## About this exercise
Once you reach the line with "Next Section (5, 169, 46, 177)" below, copy each line exactly, stopping after the line with "i (The idea", and skip any pictures.

Data in this exercise below:

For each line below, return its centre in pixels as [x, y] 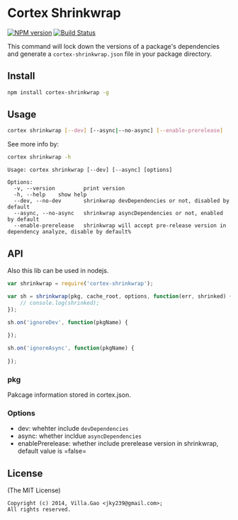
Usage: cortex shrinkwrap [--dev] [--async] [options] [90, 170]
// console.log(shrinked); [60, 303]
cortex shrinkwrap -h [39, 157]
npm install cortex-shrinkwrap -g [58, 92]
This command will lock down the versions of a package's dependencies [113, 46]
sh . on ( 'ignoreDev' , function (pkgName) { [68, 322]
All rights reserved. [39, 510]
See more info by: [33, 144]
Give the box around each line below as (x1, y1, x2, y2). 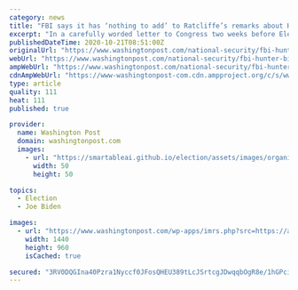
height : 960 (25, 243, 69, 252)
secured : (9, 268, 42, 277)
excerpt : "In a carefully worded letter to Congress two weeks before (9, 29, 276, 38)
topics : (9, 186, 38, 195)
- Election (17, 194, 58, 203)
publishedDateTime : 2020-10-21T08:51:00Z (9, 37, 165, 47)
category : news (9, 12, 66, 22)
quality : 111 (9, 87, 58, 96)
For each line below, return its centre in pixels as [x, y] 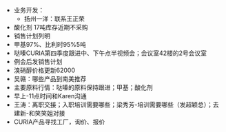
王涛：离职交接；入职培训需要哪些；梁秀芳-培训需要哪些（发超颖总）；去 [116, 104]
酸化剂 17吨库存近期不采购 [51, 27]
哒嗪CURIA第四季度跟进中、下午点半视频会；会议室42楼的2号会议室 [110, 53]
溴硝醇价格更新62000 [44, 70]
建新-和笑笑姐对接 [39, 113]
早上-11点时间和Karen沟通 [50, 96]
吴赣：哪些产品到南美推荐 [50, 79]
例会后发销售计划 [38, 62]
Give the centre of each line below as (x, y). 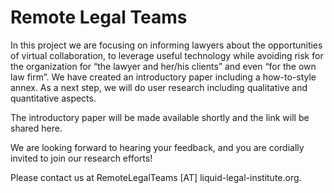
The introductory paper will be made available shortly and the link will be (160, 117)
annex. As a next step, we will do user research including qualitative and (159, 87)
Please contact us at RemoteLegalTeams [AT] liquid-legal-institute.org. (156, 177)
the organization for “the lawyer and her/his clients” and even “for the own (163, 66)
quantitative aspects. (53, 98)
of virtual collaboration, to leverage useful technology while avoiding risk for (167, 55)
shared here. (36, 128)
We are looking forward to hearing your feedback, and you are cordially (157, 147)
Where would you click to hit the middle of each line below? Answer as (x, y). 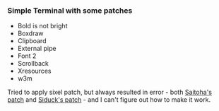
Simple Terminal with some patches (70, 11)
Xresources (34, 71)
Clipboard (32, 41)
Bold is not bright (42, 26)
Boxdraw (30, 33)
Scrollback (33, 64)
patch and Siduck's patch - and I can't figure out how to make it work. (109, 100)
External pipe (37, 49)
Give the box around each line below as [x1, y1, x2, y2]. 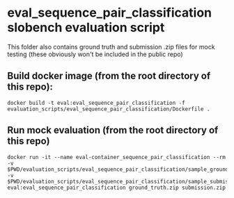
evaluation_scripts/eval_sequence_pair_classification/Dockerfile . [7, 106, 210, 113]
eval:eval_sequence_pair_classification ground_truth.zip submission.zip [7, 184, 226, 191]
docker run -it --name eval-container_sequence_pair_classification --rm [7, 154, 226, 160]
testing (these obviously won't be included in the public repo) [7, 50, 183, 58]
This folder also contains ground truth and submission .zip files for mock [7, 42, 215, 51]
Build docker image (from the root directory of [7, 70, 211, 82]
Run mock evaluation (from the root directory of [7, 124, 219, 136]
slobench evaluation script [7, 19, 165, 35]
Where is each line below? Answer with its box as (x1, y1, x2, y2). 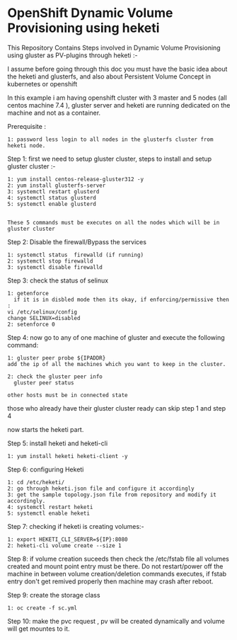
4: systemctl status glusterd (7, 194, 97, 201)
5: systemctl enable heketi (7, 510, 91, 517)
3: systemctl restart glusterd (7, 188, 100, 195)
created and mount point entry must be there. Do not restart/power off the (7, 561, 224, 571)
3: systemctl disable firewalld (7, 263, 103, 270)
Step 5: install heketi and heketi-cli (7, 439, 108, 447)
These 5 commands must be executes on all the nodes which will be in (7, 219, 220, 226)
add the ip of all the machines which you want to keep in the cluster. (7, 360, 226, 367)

End of Data in this exercise.
Data in this exercise below:

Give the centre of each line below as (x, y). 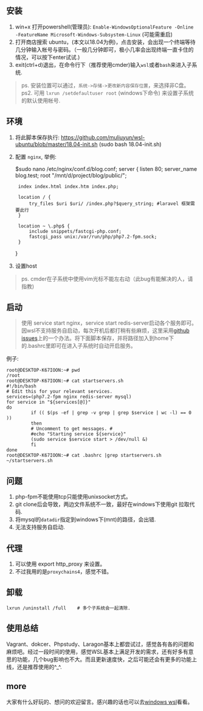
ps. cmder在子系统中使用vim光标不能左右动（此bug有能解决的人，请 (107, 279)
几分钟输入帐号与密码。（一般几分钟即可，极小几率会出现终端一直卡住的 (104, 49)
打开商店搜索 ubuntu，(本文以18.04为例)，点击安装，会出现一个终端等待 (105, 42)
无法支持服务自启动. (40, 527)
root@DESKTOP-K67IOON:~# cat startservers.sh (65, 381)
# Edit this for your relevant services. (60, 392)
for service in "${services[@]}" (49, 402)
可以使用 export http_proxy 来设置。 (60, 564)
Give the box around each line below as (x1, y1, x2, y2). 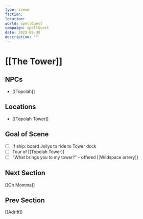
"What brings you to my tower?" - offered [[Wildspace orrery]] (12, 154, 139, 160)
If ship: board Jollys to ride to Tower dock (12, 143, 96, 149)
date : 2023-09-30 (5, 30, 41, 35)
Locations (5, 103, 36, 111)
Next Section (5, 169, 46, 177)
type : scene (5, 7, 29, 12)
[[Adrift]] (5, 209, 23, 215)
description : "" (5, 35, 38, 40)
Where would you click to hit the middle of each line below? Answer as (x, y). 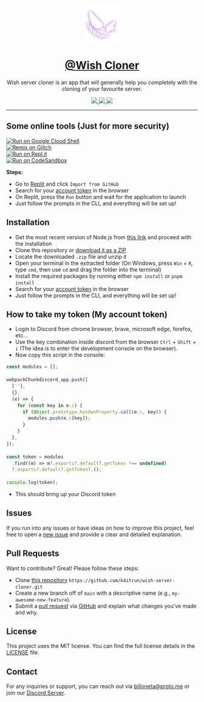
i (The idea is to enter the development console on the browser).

End of Data in this exercise.
Data in this exercise below:

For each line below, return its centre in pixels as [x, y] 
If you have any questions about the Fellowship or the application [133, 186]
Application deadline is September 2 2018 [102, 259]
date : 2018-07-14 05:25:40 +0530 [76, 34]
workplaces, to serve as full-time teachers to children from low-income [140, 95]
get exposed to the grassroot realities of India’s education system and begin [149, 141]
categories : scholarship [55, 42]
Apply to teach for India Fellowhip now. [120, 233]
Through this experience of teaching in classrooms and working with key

End of Data in this exercise.

## Task solution
Next Section (5, 169, 46, 177)
type : scene (5, 7, 29, 12)
[[Adrift]] (5, 209, 23, 215)
description : "" (5, 35, 38, 40)
Where would you click to hit the middle of each line below? Answer as (x, y). 
i (The idea is to enter the development console on the browser).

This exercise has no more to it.